Hydrogel wound dressings are particularly useful for burns, ulcers and deep wounds such as pressure sores because, amongst other things, they soothe pain, give a cooling sensation and provide control of wound surface hydration. Unlike many alginate dressings, they do not stick to the wound and can be removed easily without pre-soaking. However, although easy to use, it is often difficult to completely fill a wound cavity with a hydrogel dressing (eg when packing leg ulcers), and so hydrogel dressings often provide a poor barrier against bacteria and may not be suitable for use on infected wounds.

There clearly exists a need for improved wound dressings that exhibit a greater number of desired characteristics, being more “universal”, in that they are suitable for a wider range of wound types and stages of healing.

In particular, a dressing with the benefits of a hydrogel dressing, but superior anti-bacterial properties and the ability to completely fill wound cavities of any shape and size would provide a valuable improvement over current hydrogels.

Furthermore, a wound dressing that also delivers active ingredients, eg drugs to the wound site in a controlled manner would be of additional benefit. Desirable active ingredients may help to fight or protect against infection, reduce pain, reduce inflammation and/or facilitate healing, eg by encouraging clotting.

Human serum albumin (HSA) protein has been found to exhibit a number of properties that make it particularly beneficial for wound healing. For example, by reversibly binding a wide range of drug molecules, HSA may offer a controlled release mechanism for drug delivery. HSA binds metal ions (eg zinc, copper and silver), which may be important in the anti-infective treatment of wounds, and may detoxify the wound site and scavenge free radicals. Pathological platelet aggregation is inhibited by HSA, and inflammatory chemical levels (and therefore itching) are also decreased. HSA is non-allergenic and may naturally confer anti-bacterial/antiviral activity at the wound site.

Albumin is employed for a number of other medical uses, eg to increase blood volume. WO 99/66964 relates to albumin-based compositions for use as bioadhesives, surgical sealants, and implantable devices for drug delivery and prosthesis. The adhesive properties of these compositions make them unsuitable for use as external wound dressings and, although the compositions are intended to break down in the body, suitability for internal use is also limited by unwanted adhesion. Following surgical procedures, an adhesive intended to re-join damaged tissue may also attach the wound site to adjacent tissues/organs and cause further damage.

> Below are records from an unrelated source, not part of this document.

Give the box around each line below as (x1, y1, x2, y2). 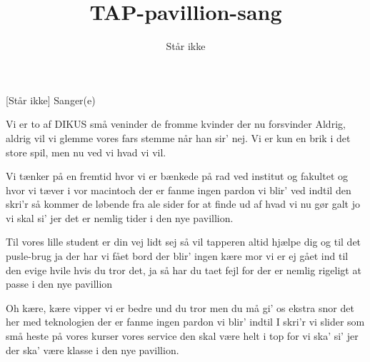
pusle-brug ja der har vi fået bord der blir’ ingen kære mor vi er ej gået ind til (6, 248, 349, 263)
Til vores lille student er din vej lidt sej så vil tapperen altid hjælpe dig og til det (6, 234, 361, 249)
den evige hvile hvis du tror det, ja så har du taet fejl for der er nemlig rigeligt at (6, 262, 361, 277)
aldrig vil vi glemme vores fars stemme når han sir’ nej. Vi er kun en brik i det (6, 130, 351, 145)
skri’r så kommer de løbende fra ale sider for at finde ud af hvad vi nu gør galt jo (6, 196, 360, 211)
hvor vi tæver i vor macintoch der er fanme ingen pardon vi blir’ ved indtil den (6, 182, 351, 197)
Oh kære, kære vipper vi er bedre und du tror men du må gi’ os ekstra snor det (6, 300, 354, 315)
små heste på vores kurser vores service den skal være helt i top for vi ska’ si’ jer (6, 328, 359, 343)

WO 99/66964 discloses the use of accessory molecules to alter the rate and/or degree of cross-linking between albumin molecules. It is stated that dicarboxylic acids are able to accelerate the gelation of bovine serum albumin. However, we have found that products formed in accordance with WO99/66964 are dry and brittle in comparison to the polymers of the present invention. Such brittle products are unsuitable for use as wound dressings.

There has now been devised a method of forming a wound dressing that overcomes or substantially mitigates the above-mentioned and/or other disadvantages associated with the prior art.

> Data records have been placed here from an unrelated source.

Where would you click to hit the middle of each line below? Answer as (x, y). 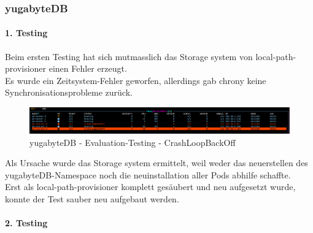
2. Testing (26, 223)
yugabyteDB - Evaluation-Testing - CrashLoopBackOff (133, 142)
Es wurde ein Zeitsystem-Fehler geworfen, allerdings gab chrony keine (136, 80)
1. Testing (26, 33)
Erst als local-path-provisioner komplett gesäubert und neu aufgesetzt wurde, (150, 187)
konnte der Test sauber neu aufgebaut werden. (92, 199)
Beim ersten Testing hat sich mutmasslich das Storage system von (129, 56)
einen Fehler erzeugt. (88, 68)
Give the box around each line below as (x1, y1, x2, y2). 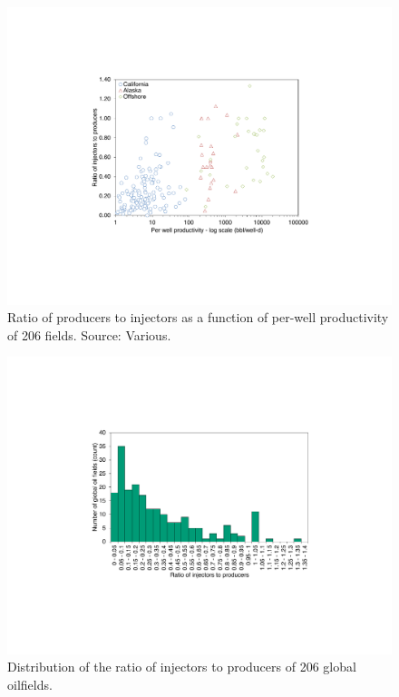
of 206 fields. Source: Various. (7, 325, 171, 344)
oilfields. (7, 675, 53, 693)
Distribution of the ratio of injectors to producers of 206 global (7, 657, 356, 676)
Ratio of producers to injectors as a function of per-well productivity (7, 308, 389, 327)

According to a first aspect of the invention there is a method for the formation of a wound dressing, which method comprises forming a protein polymer by reacting a protein with a polyfunctional spacer, or an activated derivative thereof.

The wound dressing may be formed in situ. By “in situ” is meant in the context of the present invention that reaction of the protein with the polyfunctional spacer to form the dressing occurs at the wound site. The components of the composition may be applied to the wound site simultaneously or in quick succession, or the components may be mixed immediately prior to use and the mixture then applied to the wound site.

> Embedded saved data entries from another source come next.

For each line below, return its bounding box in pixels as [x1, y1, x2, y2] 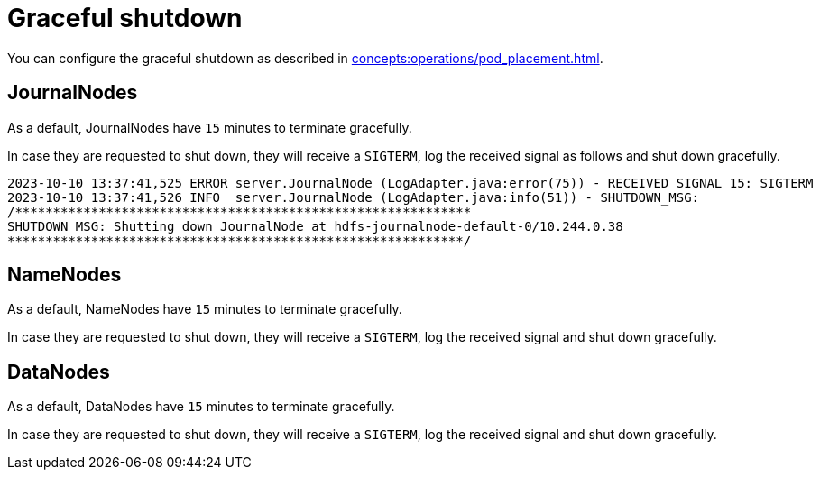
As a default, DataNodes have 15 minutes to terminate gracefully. [7, 399, 395, 415]
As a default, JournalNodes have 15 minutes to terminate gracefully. [7, 119, 412, 135]
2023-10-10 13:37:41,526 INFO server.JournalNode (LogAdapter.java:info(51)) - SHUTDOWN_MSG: [7, 189, 700, 205]
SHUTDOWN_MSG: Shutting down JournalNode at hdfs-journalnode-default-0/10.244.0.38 [7, 218, 623, 234]
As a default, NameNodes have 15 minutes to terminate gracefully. [7, 301, 402, 317]

In situ formation of the wound dressing is particularly advantageous in that the dressing takes on the exact shape of the wound, completely filling the wound cavity without aggravating the exposed tissue. The precise fit ensures that the wound is totally sealed.

Supporting substrates may be incorporated into the dressing in situ by addition to the composition before gelling occurs or during the gelling process. In particular, it may be preferable to cover the composition with a vapour-permeable membrane that will prevent the polymer gel from drying out and, most importantly, keep the wound moist. The vapour-permeable membrane would preferably be added at the end of the gelling process so that it is firmly and evenly attached but does not sink too far into the composition.

The wound dressings of the present invention may also be pre-formed (ie cross-linked before application to the wound site). Such dressings may take the form of bandages impregnated with the protein polymer, or gel sheets, either with or without a supporting substrate. Gels of particular shapes and sizes may be specifically moulded for particular wound types or body areas. Alternatively, appropriately sized dressings may be cut to size from larger gel sheets immediately before application.

By a “protein polymer” is meant in the context of the present invention a polymeric species made up of a plurality of complete protein units linked together by linking groups derived from the polyfunctional spacer. It will be appreciated that an individual protein molecule is “polymeric” in the sense of being made up of a chain of amino acid residues that are covalently bound together. Such an individual protein molecule is not a “protein polymer” within the meaning of that term as used herein. Instead, the protein polymer is the reaction product generated by the coupling together of individual protein molecules to form a chain or matrix of such molecules covalently bound together via linking groups.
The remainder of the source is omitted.